What you will do:
Leaving out every picture, retype the lines below from the top through the one that contains "for the experienced player. (261, 344)".

Extracted records:
• • •
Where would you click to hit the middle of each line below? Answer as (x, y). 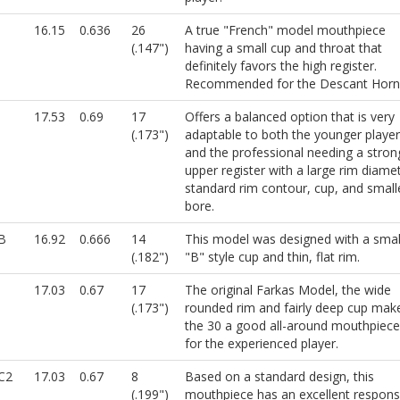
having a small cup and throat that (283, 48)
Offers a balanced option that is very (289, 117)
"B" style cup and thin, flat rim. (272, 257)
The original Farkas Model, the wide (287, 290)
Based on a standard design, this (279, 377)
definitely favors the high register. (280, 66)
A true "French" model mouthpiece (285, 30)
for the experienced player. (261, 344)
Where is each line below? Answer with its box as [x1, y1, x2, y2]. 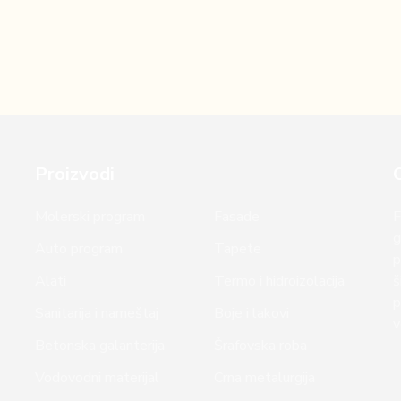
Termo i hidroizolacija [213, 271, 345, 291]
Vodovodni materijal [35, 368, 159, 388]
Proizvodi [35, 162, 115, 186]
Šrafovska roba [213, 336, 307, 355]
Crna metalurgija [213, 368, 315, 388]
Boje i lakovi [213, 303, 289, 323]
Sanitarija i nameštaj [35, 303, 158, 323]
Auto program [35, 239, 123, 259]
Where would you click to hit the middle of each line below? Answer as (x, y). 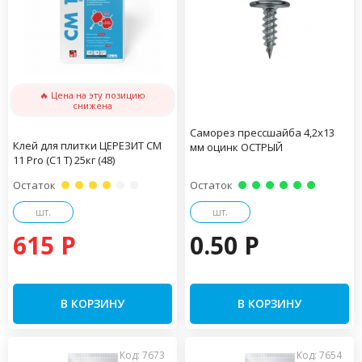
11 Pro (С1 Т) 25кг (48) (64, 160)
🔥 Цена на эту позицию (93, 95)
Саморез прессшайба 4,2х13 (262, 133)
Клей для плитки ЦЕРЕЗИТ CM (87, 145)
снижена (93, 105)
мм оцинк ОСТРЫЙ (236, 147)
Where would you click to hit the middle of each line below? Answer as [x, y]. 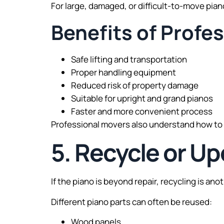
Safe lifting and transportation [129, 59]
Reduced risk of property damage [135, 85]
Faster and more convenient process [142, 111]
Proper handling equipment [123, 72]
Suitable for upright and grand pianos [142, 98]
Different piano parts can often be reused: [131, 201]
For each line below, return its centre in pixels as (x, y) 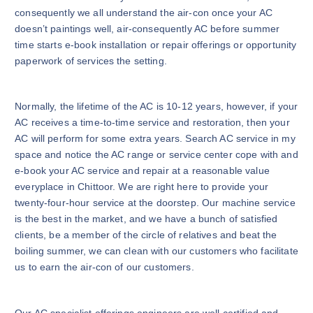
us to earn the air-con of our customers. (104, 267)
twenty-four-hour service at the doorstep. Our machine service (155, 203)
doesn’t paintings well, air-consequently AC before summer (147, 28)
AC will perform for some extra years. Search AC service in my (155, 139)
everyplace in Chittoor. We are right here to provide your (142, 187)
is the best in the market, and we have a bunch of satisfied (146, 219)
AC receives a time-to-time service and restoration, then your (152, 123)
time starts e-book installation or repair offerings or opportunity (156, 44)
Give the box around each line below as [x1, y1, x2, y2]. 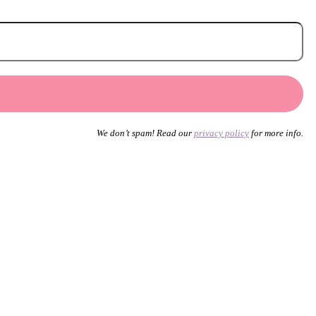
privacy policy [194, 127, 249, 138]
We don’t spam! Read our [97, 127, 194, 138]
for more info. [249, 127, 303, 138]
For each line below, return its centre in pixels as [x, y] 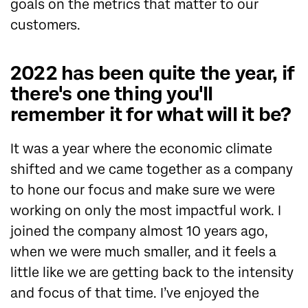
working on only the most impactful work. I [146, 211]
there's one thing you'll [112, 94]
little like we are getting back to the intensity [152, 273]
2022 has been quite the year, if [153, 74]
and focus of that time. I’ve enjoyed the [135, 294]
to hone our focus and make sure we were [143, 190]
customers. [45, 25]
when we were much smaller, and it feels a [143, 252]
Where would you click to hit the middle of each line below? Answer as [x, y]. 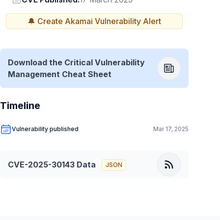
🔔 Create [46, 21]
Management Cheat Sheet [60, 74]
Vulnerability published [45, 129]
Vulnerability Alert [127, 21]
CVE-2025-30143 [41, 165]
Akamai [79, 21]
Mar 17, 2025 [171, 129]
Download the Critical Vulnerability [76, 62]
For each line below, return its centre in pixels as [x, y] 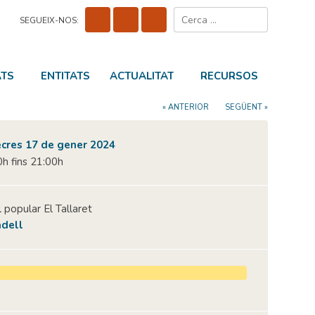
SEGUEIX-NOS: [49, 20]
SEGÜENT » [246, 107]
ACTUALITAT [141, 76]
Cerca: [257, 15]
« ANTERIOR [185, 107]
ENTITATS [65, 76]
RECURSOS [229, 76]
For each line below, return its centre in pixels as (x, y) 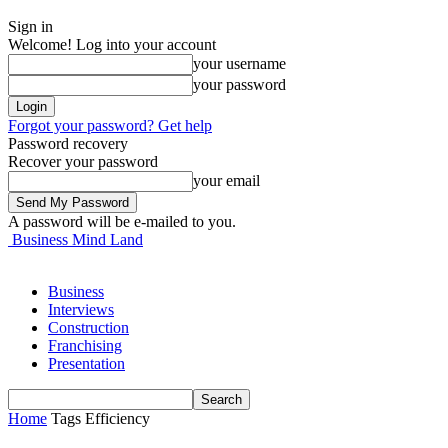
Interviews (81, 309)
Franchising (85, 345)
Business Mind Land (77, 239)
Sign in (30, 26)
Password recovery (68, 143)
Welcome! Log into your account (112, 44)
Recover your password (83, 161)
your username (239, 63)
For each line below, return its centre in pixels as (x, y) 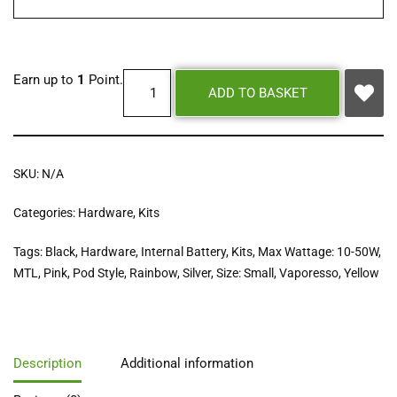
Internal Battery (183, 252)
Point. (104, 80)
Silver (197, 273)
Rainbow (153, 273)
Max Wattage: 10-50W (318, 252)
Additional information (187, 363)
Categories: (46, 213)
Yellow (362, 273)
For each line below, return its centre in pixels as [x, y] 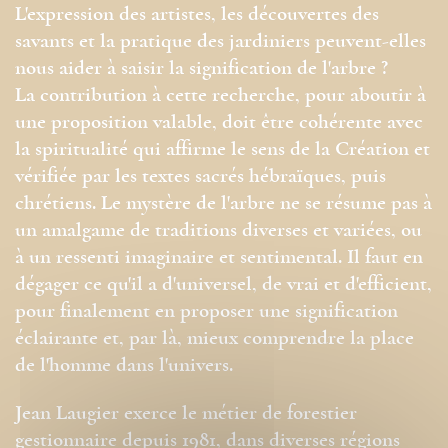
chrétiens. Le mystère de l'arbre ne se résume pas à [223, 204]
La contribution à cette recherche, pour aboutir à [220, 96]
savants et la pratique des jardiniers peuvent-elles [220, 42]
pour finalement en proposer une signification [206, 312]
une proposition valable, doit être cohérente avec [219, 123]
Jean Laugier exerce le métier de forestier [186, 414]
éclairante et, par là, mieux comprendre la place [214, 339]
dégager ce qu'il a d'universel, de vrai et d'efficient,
• • •
Exercise answer:
Where would you click to hit the middle of each line below? Answer as (x, y). 
having a small cup and throat that (283, 48)
Offers a balanced option that is very (289, 117)
"B" style cup and thin, flat rim. (272, 257)
The original Farkas Model, the wide (287, 290)
Based on a standard design, this (279, 377)
definitely favors the high register. (280, 66)
A true "French" model mouthpiece (285, 30)
for the experienced player. (261, 344)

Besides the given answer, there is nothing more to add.